Friday 20 June 2003

Focussing on the text

Back to the Belgrade Theatre for the opening show in their short but sweet new writing season. Conor McPherson's This Lime Tree Bower is the first offering of the season, a gently brutal piece that is a triple tours des forces by the three actors (Peter Quinn, Dermot Kerrigan and Nick Danan). The theatre space has been transformed from the traditional proscenium stage and stalls to a studio theatre by extending the stage apron-style half way across the auditorium, with additional seating arranged on either side of the stage itself. With minimal staging, and all but no physical or verbal interaction between the actors, there was nowhere for the performers or the text to hide. Separately, they wound us into the substance of their individual and collective lives: the adolescent worship for an undeserving but attractive new school mate; the world weary self-loathing of a lecturer of philosophy; the desperation created by the love and loyalty of a son for his desperate father. As each new character is revealed it becomes clear that the three are closely connected - fifteen year old Joe is brother to twenty year old Frank, and lecturer Ray goes out with their sister Carmel. For Joe and Ray, their thoughts about women are their most defining feature. Joe's sexual yearnings move from the safe abstract to the combined pain and pleasure from catching his schoolmate rape a drunk girl met at the local nightclub; that neither he nor the audience are clear that it is rape until much later adds to Joe's confusion. The memories of his dead mother drift in and out of his consciousness; his admirable sister makes minimal impression. As for Ray, if his cynical mysogynism had been revealed in dialogue, I suspect he would have become a hateful caricature. As it is, the monologue reveals instead a painful self-awareness and disgust, for all his surface cockiness.

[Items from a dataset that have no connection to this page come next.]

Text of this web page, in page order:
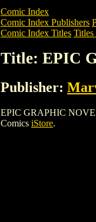
Comic Index
Comic Index Publishers
Comic Index Titles
Title: EPIC
Publisher:
EPIC GRAPHIC
Comics iStore.
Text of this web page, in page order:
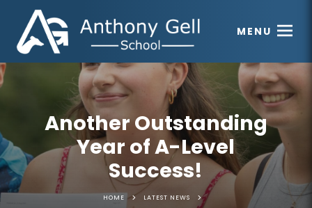
MENU
Another Outstanding
Year of A-Level
Success!
HOME > LATEST NEWS >
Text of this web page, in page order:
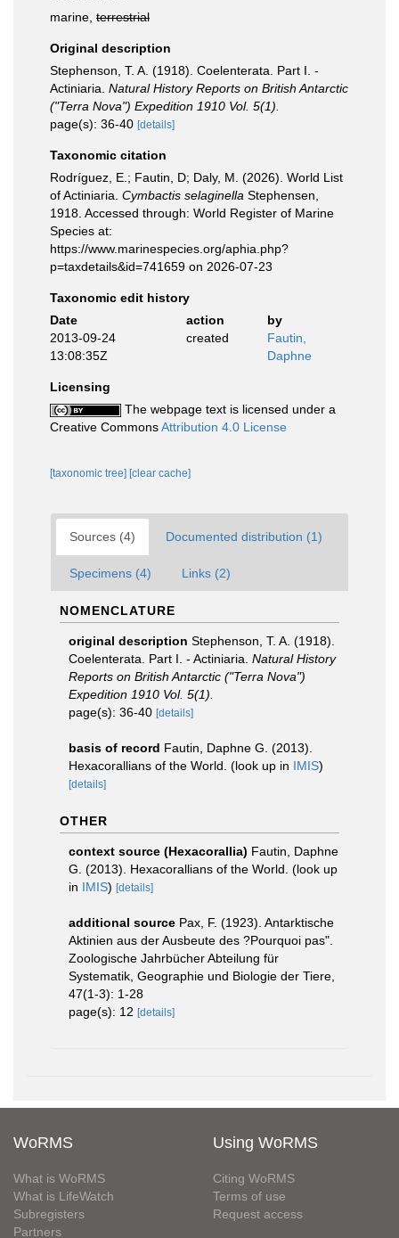
marine, terrestrial
Original description
Stephenson, T. A. (1918). Coelenterata. Part I. -
Actiniaria. Natural History Reports on British Antarctic
("Terra Nova") Expedition 1910 Vol. 5(1).
page(s): 36-40 [details]
Taxonomic citation
Rodríguez, E.; Fautin, D; Daly, M. (2026). World List
of Actiniaria. Cymbactis selaginella Stephensen,
1918. Accessed through: World Register of Marine
Species at:
https://www.marinespecies.org/aphia.php?
p=taxdetails&id=741659 on 2026-07-23
Taxonomic edit history
Date
action
by
2013-09-24
13:08:35Z
created
Fautin,
Daphne
Licensing
The webpage text is licensed under a
Creative CommonsAttribution 4.0 License
[taxonomic tree] [clear cache]
Sources (4) Documented distribution (1)
Specimens (4) Links (2)
NOMENCLATURE
original description Stephenson, T. A. (1918).
Coelenterata. Part I. - Actiniaria. Natural History
Reports on British Antarctic ("Terra Nova")
Expedition 1910 Vol. 5(1).
page(s): 36-40 [details]
basis of record Fautin, Daphne G. (2013).
Hexacorallians of the World. (look up in IMIS)
[details]
OTHER
context source (Hexacorallia) Fautin, Daphne
G. (2013). Hexacorallians of the World. (look up
in IMIS) [details]
additional source Pax, F. (1923). Antarktische
Aktinien aus der Ausbeute des ?Pourquoi pas".
Zoologische Jahrbücher Abteilung für
Systematik, Geographie und Biologie der Tiere,
47(1-3): 1-28
page(s): 12 [details]
WoRMS
What is WoRMS
What is LifeWatch
Subregisters
Partners
Using WoRMS
Citing WoRMS
Terms of use
Request access
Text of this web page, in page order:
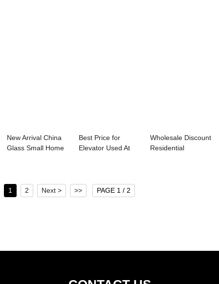
New Arrival China
Glass Small Home
Best Price for
Elevator Used At
Wholesale Discount
Residential
1 2 Next > >> PAGE 1 / 2

Frank has no time for women; either frightened off by a female brush of the hand as a boy, or too encumbered by his fixation on the man who he perceives to have undone his father, the most apparently sensible of the three pursues the most reckless course with the result that he finds that money can indeed bring happiness, or at least freedom from desperation and subservience.
McPherson has built a platform that demands actors of significant substance - this production delivers the full package.